The story appears to have been broken by the Dallas-area Star Telegram:
DALLAS -- Security details at Barack Obama's rally Wednesday stopped screening people for weapons at the front gates more than an hour before the Democratic presidential candidate took the stage at Reunion Arena.
The order to put down the metal detectors and stop checking purses and laptop bags came as a surprise to several Dallas police officers who said they believed it was a lapse in security.

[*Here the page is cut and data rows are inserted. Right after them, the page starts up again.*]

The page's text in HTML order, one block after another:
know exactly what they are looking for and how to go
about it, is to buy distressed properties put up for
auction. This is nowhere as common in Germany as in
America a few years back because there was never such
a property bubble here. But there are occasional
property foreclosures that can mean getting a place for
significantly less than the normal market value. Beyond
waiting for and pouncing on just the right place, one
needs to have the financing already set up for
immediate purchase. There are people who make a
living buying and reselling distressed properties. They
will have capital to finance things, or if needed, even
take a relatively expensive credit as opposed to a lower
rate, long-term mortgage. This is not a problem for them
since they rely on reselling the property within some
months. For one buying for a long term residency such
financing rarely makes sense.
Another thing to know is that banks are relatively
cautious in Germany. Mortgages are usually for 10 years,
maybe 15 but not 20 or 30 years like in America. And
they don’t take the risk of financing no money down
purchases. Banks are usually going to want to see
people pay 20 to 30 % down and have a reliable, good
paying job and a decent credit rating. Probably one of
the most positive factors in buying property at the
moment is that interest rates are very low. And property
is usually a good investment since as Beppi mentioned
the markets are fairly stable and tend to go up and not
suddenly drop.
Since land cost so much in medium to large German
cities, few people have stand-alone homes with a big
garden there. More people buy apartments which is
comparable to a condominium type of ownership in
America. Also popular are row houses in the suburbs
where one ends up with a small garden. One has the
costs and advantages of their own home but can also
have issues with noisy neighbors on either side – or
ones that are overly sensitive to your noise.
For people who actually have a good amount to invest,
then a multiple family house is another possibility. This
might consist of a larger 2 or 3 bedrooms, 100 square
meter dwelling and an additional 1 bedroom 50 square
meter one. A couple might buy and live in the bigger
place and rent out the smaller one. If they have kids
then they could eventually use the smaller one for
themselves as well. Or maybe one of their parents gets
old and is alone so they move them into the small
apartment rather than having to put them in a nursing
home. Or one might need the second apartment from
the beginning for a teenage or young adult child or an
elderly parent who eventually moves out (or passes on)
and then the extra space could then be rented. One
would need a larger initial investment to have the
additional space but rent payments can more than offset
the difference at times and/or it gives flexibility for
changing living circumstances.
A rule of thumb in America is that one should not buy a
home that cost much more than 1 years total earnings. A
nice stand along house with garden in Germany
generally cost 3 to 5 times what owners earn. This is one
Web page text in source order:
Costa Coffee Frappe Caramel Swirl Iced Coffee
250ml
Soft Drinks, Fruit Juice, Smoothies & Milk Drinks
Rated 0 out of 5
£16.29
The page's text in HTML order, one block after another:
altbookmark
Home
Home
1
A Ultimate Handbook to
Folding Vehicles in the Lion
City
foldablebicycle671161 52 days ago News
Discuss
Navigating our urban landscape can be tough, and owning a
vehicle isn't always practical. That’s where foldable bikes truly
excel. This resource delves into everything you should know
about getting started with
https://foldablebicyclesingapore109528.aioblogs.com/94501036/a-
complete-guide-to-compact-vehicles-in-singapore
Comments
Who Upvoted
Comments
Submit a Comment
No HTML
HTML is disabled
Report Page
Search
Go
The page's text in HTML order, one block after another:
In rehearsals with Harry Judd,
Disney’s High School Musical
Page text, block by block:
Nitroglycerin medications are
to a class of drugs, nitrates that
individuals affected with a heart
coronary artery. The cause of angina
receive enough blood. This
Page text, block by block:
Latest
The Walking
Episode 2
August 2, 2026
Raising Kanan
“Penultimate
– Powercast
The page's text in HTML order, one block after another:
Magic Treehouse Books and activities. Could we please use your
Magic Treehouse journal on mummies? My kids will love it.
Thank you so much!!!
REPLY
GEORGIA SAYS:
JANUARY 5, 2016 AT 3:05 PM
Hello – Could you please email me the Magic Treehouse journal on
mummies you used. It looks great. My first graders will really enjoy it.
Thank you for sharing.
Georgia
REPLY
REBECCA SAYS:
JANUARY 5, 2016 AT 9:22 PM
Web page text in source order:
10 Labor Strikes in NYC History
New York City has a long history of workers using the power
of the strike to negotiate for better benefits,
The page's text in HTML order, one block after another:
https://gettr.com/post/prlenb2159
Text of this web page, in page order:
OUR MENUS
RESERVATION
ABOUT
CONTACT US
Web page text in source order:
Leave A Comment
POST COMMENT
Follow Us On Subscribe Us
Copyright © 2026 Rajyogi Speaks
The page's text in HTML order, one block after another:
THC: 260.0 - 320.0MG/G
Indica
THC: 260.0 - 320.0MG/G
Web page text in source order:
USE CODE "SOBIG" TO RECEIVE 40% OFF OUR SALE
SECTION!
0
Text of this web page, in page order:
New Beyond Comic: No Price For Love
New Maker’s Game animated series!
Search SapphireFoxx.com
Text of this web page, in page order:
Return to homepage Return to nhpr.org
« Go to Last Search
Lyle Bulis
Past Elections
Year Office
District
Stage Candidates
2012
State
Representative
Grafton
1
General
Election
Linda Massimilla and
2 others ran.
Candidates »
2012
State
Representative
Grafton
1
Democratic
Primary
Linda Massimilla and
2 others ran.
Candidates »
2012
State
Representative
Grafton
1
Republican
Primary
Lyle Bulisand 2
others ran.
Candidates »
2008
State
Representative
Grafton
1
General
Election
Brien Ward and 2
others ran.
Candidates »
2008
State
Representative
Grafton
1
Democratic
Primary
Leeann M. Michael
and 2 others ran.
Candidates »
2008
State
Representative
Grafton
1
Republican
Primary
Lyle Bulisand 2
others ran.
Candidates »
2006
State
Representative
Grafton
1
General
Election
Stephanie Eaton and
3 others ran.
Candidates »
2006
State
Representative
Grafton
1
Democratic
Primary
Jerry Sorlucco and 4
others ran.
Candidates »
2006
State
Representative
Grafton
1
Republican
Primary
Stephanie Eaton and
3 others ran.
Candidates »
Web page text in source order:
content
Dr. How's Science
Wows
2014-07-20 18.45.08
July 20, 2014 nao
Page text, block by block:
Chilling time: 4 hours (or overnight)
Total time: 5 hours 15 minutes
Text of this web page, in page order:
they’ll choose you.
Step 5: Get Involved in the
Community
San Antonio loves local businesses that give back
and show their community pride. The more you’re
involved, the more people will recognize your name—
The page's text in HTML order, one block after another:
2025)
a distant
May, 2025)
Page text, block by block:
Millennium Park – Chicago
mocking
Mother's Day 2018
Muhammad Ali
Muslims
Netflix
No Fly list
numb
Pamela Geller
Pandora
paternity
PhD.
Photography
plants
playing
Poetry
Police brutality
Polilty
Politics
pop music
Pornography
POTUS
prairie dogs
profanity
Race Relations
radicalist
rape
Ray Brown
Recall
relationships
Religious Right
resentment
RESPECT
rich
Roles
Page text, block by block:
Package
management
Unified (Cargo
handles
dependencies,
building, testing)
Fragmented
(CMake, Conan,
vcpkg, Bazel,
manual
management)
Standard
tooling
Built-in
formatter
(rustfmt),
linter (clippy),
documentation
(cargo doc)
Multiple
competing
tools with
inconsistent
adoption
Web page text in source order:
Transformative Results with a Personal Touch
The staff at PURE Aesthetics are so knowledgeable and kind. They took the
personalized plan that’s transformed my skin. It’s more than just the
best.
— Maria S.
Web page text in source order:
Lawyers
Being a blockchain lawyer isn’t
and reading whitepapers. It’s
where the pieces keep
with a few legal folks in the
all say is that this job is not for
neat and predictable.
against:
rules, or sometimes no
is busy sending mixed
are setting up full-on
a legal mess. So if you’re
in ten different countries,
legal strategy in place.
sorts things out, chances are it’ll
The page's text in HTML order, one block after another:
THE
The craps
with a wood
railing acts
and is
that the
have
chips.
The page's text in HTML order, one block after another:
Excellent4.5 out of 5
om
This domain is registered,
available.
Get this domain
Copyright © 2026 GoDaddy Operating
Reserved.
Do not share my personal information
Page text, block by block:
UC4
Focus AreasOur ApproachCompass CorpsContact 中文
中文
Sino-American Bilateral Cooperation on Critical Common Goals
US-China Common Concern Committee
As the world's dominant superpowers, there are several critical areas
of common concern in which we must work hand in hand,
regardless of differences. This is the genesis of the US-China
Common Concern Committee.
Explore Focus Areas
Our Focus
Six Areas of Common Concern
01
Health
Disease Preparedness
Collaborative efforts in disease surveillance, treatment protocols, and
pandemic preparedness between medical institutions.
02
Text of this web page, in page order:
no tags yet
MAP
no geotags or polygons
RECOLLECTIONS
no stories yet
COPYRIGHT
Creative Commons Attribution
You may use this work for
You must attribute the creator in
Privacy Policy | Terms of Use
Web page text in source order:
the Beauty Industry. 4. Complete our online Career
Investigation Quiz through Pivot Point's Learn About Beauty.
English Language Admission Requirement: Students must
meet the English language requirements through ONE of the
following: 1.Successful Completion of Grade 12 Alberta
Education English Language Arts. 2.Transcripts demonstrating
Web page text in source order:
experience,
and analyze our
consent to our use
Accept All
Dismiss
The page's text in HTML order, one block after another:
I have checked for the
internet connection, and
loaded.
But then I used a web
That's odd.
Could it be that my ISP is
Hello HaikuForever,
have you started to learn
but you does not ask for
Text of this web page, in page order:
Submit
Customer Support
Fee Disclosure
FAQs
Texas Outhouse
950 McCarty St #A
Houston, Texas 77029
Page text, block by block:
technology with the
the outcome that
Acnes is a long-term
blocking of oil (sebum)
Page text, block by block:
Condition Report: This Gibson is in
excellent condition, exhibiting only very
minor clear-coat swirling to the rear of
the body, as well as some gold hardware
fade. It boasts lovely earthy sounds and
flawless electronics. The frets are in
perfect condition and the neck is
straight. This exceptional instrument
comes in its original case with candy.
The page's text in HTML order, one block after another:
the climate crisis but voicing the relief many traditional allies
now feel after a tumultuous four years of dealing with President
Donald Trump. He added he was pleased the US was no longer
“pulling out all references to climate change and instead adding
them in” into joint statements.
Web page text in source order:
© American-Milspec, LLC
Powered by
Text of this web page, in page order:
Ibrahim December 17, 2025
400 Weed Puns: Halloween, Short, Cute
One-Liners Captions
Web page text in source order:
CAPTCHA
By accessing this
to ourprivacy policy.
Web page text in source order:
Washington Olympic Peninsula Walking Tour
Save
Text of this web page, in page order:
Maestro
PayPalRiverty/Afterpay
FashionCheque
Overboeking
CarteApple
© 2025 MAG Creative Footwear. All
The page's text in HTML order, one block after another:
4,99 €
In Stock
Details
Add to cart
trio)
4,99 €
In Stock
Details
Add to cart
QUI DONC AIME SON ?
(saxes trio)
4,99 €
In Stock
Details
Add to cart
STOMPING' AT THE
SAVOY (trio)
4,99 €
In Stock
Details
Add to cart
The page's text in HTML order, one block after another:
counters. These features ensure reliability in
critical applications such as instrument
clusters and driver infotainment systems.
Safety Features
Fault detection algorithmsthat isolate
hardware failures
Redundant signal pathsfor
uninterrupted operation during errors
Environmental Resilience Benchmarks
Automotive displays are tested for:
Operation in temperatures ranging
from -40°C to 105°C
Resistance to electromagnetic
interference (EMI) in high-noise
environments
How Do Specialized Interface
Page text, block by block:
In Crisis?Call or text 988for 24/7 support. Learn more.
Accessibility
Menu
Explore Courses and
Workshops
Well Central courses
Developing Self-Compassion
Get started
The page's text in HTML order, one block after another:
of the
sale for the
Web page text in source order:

Dallas Deputy Police Chief T.W. Lawrence, head of the Police Department's homeland security and special operations divisions, said the order -- apparently made by the U.S. Secret Service -- was meant to speed up the long lines outside and fill the arena's vacant seats before Obama came on.
full story
Teresa Nielsen-Hayden of Making Light has done you and me the favor of reading through some of the 50+ pages of comments on that article, many of which seem to imply that this is not an isolated incident, but rather the M.O. of the Secret Service this past year. Repeated comparisons are drawn to high schools, sporting events, and other places in which screening twenty thousand people in two hours is a normal thing. "Dude, this is the town that shot JFK" is also an unescapable observation.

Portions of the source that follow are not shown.